Productive. How did you make your way to Bangkok then ladiez?
BY AN OVERNIGHT COACH with velvety seats and free doughnuts! It really wasn't half as bad as we'd prepared ourselves for. Rosa even managed to take up three seats which was nice and cozy, although drew some confused looks from the Thai army soldier (who come on at every checkpoint to look at IDs). But it did produce a sleepless night. And 3 doughnuts weren't nearly enough.

And then?
We were in Bangkok. Obviously.
Although we got very lost in Bangkok very early in the morning as we couldn't find our darned hostel. And we were very tired. And hungry. And thirsty. And generally not lookin' our best. Olive got left with the baggies up a thai alleyway whilst Rosa scowered the streets and did her best impression of Dr Mark Sloane/Inspector Tom Barnaby/Inspector Gadget and found the hostel in about an hour. Considering it was about 10 meters away..... it was fine work.

So.... Bangkok.... Hell's Kitchen??? Paradise Lost??? Wotsit like?
WELL, we were prepared to hate it. But we don't. Although last night's walk back dodging rats and cockroaches did nearly dent our spirit.
It's insane.
The roads are motorways and the shopping centers are cities. We decided to be incredibly adventurous on our first day and walked ALL THE WAY to the park. and sat down. But then we went to the shopping area via Bangkoks version of Fifth Avenue (an accident we might add) which was pretty surreal given the poverty stricken state of Thailand that we had so far experienced. Anyhoo, we spent hours traipsing/trampsing, half asleep, around miles and miles of shopping centres... gazing into the windows of Chanel and every single shop advertised in Vogue ever. We looked completely out of place. HAVE YOU SEEN OLIVIA'S LEGS?????
But we have experienced a Bangcockian cinema which are really on a different level. The size of the cinema screen was like a football pitch. Fo shizzle. And you have to stand up before the movie to watch a piece of shameless propaganda promoting the king. Don't worry. We made it obvious we weren't happy about this and sighed, crossed our arms and burped all the way through the 'orrible video montage.

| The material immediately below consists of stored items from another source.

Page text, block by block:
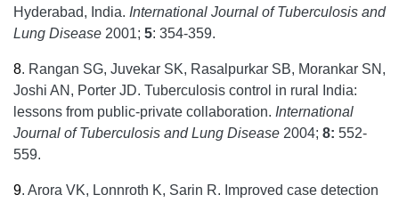
Hyderabad, India. International Journal of Tuberculosis and
Lung Disease 2001; 5: 354-359.
8. Rangan SG, Juvekar SK, Rasalpurkar SB, Morankar SN,
Joshi AN, Porter JD. Tuberculosis control in rural India:
lessons from public-private collaboration. International
Journal of Tuberculosis and Lung Disease 2004; 8: 552-
559.
9. Arora VK, Lonnroth K, Sarin R. Improved case detection
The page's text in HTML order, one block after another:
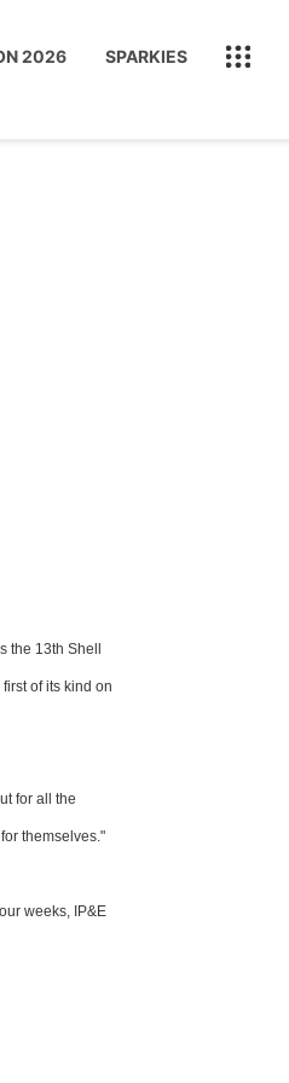
2026 SPARKIES
the 13th Shell
of its kind on
for all the
themselves."
weeks, IP&E
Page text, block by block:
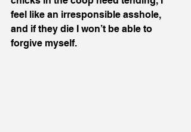
feel like an irresponsible asshole,
and if they die I won’t be able to
forgive myself.
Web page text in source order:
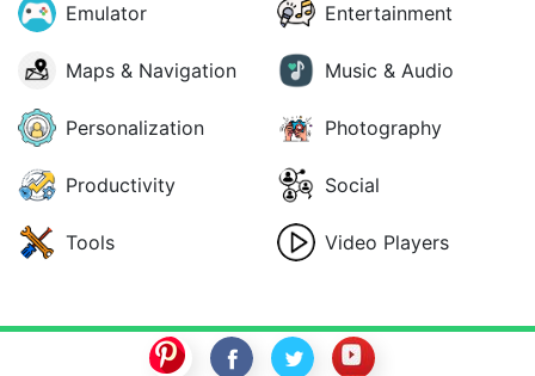
Emulator Entertainment
Maps & Navigation Music & Audio
Personalization Photography
Productivity Social
Tools Video Players
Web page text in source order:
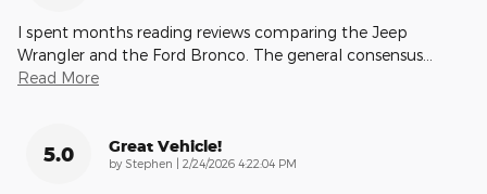
I spent months reading reviews comparing the Jeep
Wrangler and the Ford Bronco. The general consensus
Read More
5.0 Great Vehicle!
by Stephen on
2/24/2026 4:22:04 PM
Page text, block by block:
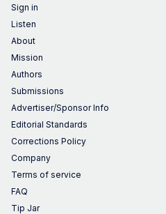
Sign in
Listen
About
Mission
Authors
Submissions
Advertiser/Sponsor Info
Editorial Standards
Corrections Policy
Company
Terms of service
FAQ
Tip Jar

What's next for you gorgeous, charming, charismatic, adventurous.... if a little sweaty.... girls?
THE ISLANDS! BEACHES! SAND! SEA! MORE BEACHES! MORE SAND! LOTS OF SEA!
SANGRIA! although.... neither of us are sure if we've ever had sangria.... but it seems fitting?
So... pray for us... as tonight we get an overnight train to either Champoon or Champorn... possibly Champon.... probably Chamtampon.... travelling third class, arriving at 3am tomorrow morning.
It's not like we did this on purpose.... we set out trying to get 2nd class sleeper seats on the 22.50 train.... we even decided we wanted a lower berth (whatever that is). somehow two very bemused north london girls walked out of the station with two 3rd class seats on the 19.30 train.
shite.

but it'll make for quite a story.... we hope...
we're thinking a bit of Hong Thong will assist our journey. that's whiskey. we'll let you know how it goes... IF WE LIVE TO TELL THE TALE.

So... we must go and be violated. robbed. diseased. arsoned. and generally mingle with the poor.
it's like your average day in heaven.

CHAT YOU ALL LATER!
lots and lots of love,
Olivia and Rosa
x


(p.s. Lily Aaronovitch - never, EVER go to bangkok. it's the sort of place that you would find so utterly hellish you cannot even comprehend it. trust us.)
(p.p.s. Nickie Williamson, you'll LOVE IT)


SOSAK!

that's the only thai word we know. it means annoying.
not that we ever get called that or anything....

this is just a quickie from bangcock (oh wow) to say we've put lots more photos up - remiembre - www.flickr.com/justnoodlesandrice

although no noodles OR rice has been had in a WHOLE WIDE WEEK! we actually came off it too quickly and experienced some resulting toiletry issues. don't worry, we'll go into graphic detail later.

anyway bangcock is nuts (again, oh wow) SO MORE ON THAT LATER!

love you all
x

(especially peevish mcduff whose birthday it was yesterday. she's 9 years old!!!)